[Data excerpts]
====
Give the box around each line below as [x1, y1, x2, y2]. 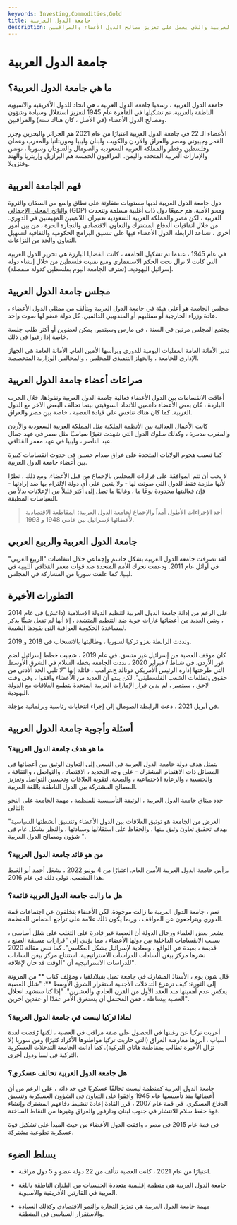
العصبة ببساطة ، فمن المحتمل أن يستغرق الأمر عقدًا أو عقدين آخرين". [8, 994, 189, 1003]
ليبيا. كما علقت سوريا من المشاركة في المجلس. [8, 569, 133, 578]
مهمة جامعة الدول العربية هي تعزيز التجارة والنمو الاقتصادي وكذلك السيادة [18, 1202, 210, 1211]
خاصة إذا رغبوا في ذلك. [8, 333, 69, 341]
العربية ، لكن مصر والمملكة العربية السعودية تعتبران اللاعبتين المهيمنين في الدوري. [8, 213, 221, 222]
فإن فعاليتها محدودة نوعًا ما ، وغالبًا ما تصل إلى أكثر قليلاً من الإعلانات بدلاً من [8, 486, 205, 495]
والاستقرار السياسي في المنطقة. [18, 1209, 104, 1218]
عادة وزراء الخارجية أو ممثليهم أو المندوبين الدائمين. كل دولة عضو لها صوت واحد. [8, 311, 217, 320]
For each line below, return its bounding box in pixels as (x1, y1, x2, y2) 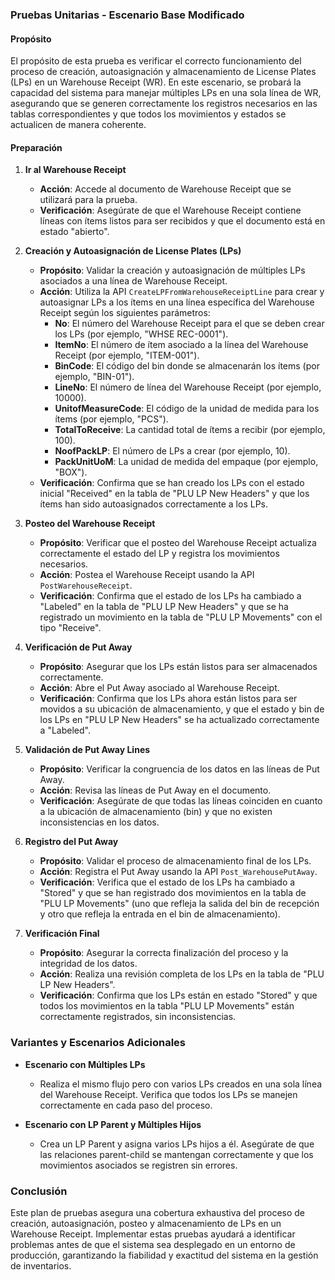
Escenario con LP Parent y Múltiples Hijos (24, 1118, 202, 1130)
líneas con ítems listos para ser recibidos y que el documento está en (39, 215, 326, 227)
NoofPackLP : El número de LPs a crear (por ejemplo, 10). (54, 445, 291, 457)
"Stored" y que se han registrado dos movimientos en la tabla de (39, 887, 307, 899)
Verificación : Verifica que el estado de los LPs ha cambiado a (39, 876, 296, 888)
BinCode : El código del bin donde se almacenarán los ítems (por (54, 360, 320, 372)
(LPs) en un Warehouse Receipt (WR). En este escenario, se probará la (10, 76, 302, 88)
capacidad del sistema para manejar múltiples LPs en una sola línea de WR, (10, 87, 322, 99)
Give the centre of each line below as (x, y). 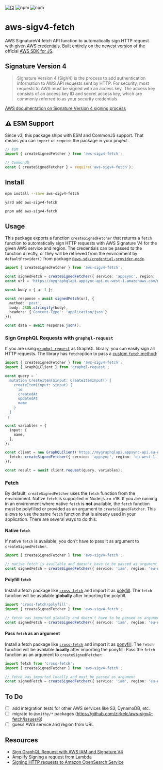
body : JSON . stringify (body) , (39, 308)
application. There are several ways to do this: (51, 519)
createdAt (28, 394)
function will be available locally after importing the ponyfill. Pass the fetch (80, 649)
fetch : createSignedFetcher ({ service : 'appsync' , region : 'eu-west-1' (83, 457)
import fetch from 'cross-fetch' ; (40, 663)
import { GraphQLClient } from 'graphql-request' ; (57, 367)
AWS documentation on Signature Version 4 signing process (65, 108)
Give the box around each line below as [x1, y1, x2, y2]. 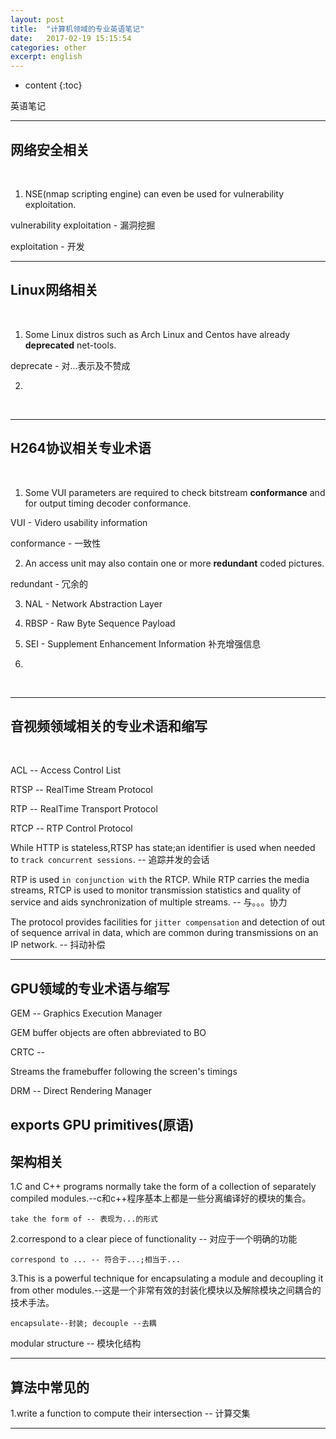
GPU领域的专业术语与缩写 [10, 980, 170, 997]
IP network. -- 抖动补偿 [10, 939, 106, 951]
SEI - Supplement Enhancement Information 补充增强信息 [24, 637, 262, 650]
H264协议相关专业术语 [10, 440, 152, 457]
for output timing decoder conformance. [24, 497, 192, 509]
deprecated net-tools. [24, 339, 117, 351]
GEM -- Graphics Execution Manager [10, 1007, 163, 1020]
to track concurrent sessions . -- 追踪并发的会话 [10, 854, 210, 866]
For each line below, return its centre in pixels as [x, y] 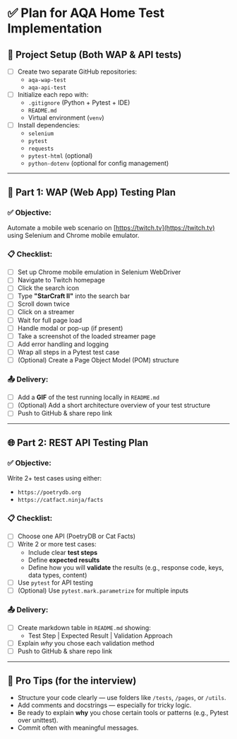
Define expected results [64, 560]
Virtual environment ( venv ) [66, 118]
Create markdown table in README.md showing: [84, 627]
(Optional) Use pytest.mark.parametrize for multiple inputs [103, 590]
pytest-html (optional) [60, 156]
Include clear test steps [63, 552]
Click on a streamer [46, 312]
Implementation [55, 29]
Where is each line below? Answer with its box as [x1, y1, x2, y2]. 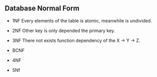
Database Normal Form [5, 4, 80, 13]
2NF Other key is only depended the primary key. [12, 28, 115, 34]
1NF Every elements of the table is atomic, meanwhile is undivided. [12, 17, 152, 23]
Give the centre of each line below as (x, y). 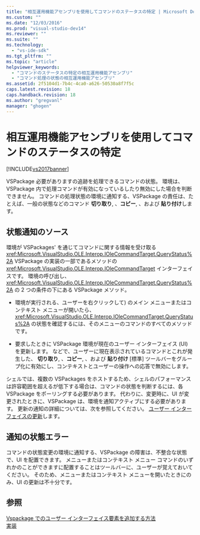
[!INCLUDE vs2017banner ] (38, 169)
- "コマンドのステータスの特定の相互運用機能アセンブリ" (72, 73)
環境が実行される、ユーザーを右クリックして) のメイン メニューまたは (101, 302)
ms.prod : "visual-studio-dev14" (46, 28)
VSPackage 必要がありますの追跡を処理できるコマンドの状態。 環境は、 (95, 181)
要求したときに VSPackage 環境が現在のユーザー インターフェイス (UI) (101, 344)
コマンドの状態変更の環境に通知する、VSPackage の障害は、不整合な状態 (97, 452)
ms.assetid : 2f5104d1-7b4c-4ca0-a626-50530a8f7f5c (70, 84)
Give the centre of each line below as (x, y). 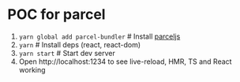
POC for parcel (56, 15)
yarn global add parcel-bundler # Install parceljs (99, 36)
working (32, 69)
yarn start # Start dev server (67, 53)
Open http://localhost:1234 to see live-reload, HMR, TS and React (125, 61)
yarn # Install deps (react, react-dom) (80, 44)
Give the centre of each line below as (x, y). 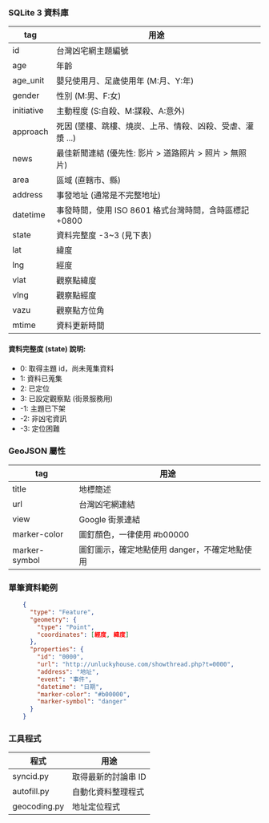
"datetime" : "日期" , (70, 687)
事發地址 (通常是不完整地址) (108, 196)
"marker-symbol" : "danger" (82, 702)
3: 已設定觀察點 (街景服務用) (66, 398)
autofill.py (31, 792)
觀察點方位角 (80, 310)
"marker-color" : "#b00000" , (84, 694)
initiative (28, 111)
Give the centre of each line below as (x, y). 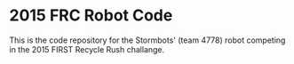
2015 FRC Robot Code (91, 16)
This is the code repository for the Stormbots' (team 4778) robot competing (147, 40)
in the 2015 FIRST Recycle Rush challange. (87, 49)
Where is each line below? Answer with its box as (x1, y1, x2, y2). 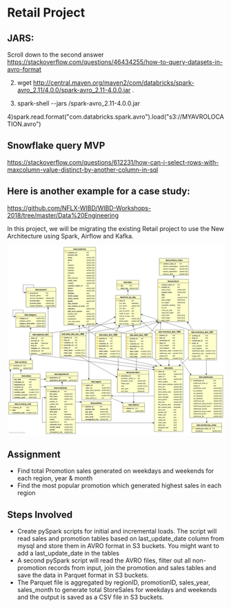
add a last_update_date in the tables (17, 549, 119, 558)
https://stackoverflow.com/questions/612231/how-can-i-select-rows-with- (7, 158, 219, 166)
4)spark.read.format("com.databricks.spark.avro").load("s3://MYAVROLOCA (7, 112, 224, 121)
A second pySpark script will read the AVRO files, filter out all (17, 556, 191, 565)
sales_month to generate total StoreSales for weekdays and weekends (17, 586, 217, 594)
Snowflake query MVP (7, 140, 106, 152)
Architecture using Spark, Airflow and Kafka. (7, 232, 134, 240)
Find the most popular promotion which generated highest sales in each (17, 481, 222, 490)
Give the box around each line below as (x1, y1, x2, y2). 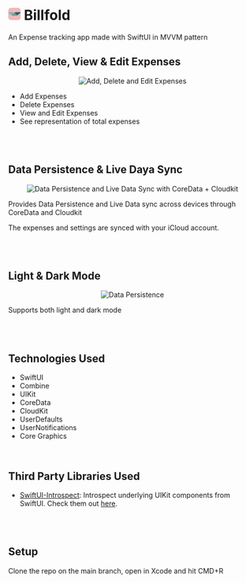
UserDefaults (19, 414, 63, 424)
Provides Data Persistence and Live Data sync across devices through (8, 199, 237, 209)
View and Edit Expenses (19, 108, 99, 117)
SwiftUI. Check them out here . (19, 499, 118, 508)
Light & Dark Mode (8, 269, 101, 282)
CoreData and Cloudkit (8, 207, 83, 217)
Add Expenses (19, 91, 67, 101)
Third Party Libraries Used (8, 470, 140, 483)
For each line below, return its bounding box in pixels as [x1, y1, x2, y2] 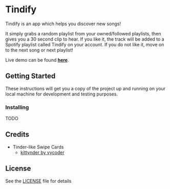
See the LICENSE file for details [5, 178, 72, 184]
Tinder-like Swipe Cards [12, 144, 64, 150]
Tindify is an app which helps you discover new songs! [5, 21, 121, 27]
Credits [5, 130, 30, 139]
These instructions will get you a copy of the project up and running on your [5, 85, 165, 91]
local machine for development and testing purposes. [5, 91, 118, 97]
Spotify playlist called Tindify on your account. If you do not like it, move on [5, 41, 164, 47]
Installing [5, 104, 29, 111]
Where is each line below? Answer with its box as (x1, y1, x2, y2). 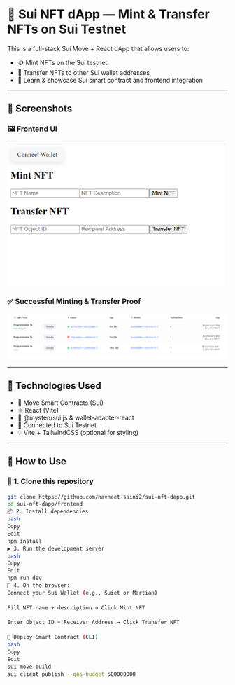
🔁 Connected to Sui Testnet (17, 420, 97, 429)
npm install (7, 537, 42, 545)
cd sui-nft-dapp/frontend (7, 501, 83, 508)
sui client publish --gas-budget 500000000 (7, 670, 136, 678)
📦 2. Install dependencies (7, 508, 89, 516)
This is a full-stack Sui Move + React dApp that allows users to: (7, 44, 190, 53)
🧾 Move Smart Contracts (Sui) (17, 399, 104, 407)
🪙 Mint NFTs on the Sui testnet (17, 58, 108, 67)
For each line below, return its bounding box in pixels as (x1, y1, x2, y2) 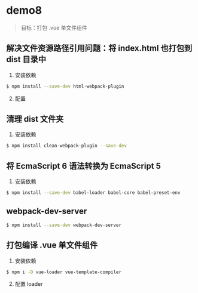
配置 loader (14, 280, 43, 288)
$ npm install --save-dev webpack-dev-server (6, 222, 121, 228)
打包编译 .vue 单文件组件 (6, 240, 98, 251)
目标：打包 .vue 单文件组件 (20, 24, 88, 31)
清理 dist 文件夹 (6, 114, 64, 124)
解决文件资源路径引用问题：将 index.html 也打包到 (6, 43, 193, 54)
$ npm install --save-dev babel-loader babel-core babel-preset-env (6, 190, 181, 196)
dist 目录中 (6, 54, 47, 64)
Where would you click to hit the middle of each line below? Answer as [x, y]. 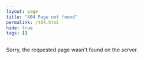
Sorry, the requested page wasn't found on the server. [72, 50]
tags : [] [17, 33]
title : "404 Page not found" [42, 17]
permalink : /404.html [33, 22]
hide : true [19, 28]
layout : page [22, 11]
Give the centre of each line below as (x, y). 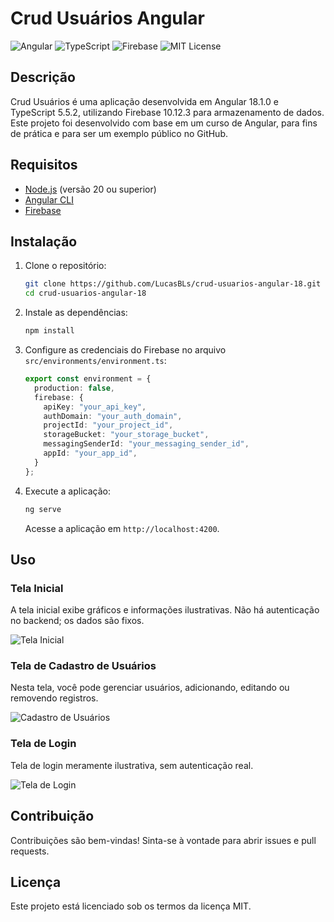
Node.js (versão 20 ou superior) (90, 189)
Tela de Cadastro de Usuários (83, 666)
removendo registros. (54, 698)
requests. (30, 851)
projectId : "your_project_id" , (108, 425)
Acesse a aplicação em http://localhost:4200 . (122, 528)
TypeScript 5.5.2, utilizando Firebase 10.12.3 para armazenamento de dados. (167, 112)
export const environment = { (88, 379)
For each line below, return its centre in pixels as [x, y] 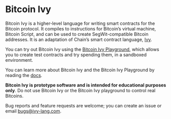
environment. [19, 60]
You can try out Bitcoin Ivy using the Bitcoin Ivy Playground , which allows [82, 49]
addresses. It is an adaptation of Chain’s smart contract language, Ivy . [79, 39]
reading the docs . [24, 75]
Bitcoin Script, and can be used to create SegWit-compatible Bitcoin [77, 34]
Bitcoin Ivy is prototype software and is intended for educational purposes [86, 85]
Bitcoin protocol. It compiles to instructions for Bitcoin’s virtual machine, [81, 28]
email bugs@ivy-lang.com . [33, 111]
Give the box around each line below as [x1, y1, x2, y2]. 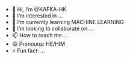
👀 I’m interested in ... [11, 12, 63, 19]
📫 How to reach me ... [11, 32, 68, 39]
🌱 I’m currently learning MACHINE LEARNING [11, 19, 125, 25]
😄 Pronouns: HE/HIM [11, 40, 65, 48]
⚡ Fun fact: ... [11, 47, 45, 54]
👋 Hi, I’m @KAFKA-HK [11, 6, 67, 13]
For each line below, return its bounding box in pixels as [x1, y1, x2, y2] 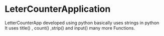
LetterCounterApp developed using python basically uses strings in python [5, 20, 159, 26]
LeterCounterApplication [5, 3, 111, 15]
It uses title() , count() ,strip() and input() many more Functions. [5, 25, 135, 31]
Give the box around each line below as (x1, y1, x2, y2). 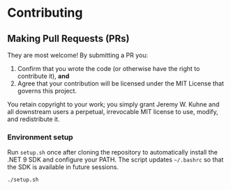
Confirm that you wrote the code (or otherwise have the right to (17, 65, 200, 72)
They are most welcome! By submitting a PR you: (7, 51, 149, 59)
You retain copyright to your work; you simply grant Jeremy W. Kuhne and (7, 100, 220, 109)
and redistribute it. (7, 115, 60, 123)
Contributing (7, 5, 83, 21)
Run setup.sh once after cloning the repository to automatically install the (7, 148, 218, 157)
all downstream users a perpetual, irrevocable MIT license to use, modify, (7, 108, 218, 116)
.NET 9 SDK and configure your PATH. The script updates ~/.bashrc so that (7, 155, 224, 164)
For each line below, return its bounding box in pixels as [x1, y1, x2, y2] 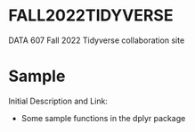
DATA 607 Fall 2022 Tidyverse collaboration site [8, 35, 185, 45]
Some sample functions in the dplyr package [20, 112, 186, 123]
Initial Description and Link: [8, 95, 109, 106]
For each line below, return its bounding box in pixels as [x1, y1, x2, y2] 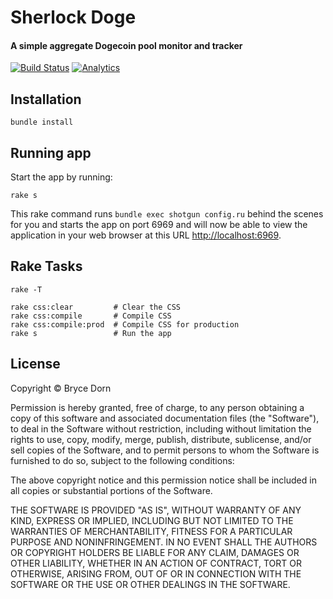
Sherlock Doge [10, 6, 137, 29]
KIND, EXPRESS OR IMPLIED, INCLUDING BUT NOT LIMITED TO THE [10, 514, 294, 526]
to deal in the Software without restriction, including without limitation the [10, 422, 312, 435]
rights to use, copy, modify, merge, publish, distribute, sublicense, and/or [10, 433, 312, 445]
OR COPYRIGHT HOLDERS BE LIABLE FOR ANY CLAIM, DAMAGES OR [10, 546, 300, 558]
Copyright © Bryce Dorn [10, 382, 112, 394]
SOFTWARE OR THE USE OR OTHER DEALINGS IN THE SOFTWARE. [10, 578, 291, 590]
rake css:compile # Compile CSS [10, 311, 172, 321]
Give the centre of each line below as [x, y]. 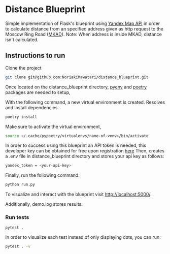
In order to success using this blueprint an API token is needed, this [76, 145]
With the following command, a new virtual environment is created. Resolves [85, 102]
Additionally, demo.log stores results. [44, 204]
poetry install [21, 117]
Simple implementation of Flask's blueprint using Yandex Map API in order [83, 23]
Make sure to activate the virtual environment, [53, 126]
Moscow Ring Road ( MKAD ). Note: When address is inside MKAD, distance [84, 34]
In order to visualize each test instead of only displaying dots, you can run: [83, 237]
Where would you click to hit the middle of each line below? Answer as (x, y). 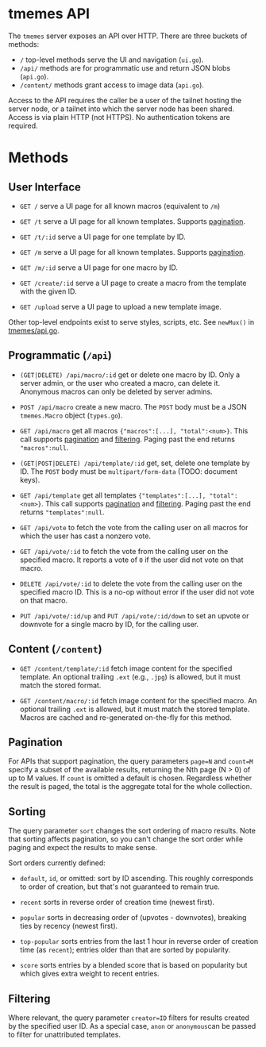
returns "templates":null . (62, 512)
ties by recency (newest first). (69, 926)
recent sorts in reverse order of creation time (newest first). (117, 903)
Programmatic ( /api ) (60, 355)
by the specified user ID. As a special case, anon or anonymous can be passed (132, 1026)
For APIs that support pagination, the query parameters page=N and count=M (131, 761)
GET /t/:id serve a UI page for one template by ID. (102, 237)
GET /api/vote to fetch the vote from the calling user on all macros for (134, 527)
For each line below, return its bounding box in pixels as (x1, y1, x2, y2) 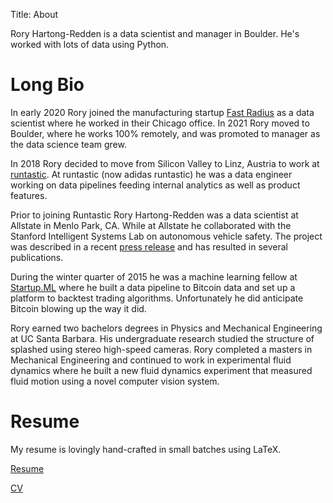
====
Task to complete.
Your task is to reproduce exactly the lines from the start of the data above through the line containing "ليبيا. كما علقت", leaving every picture out.

Worked solution.
Give the box around each line below as [x1, y1, x2, y2]. 
العصبة ببساطة ، فمن المحتمل أن يستغرق الأمر عقدًا أو عقدين آخرين". [8, 994, 189, 1003]
ليبيا. كما علقت سوريا من المشاركة في المجلس. [8, 569, 133, 578]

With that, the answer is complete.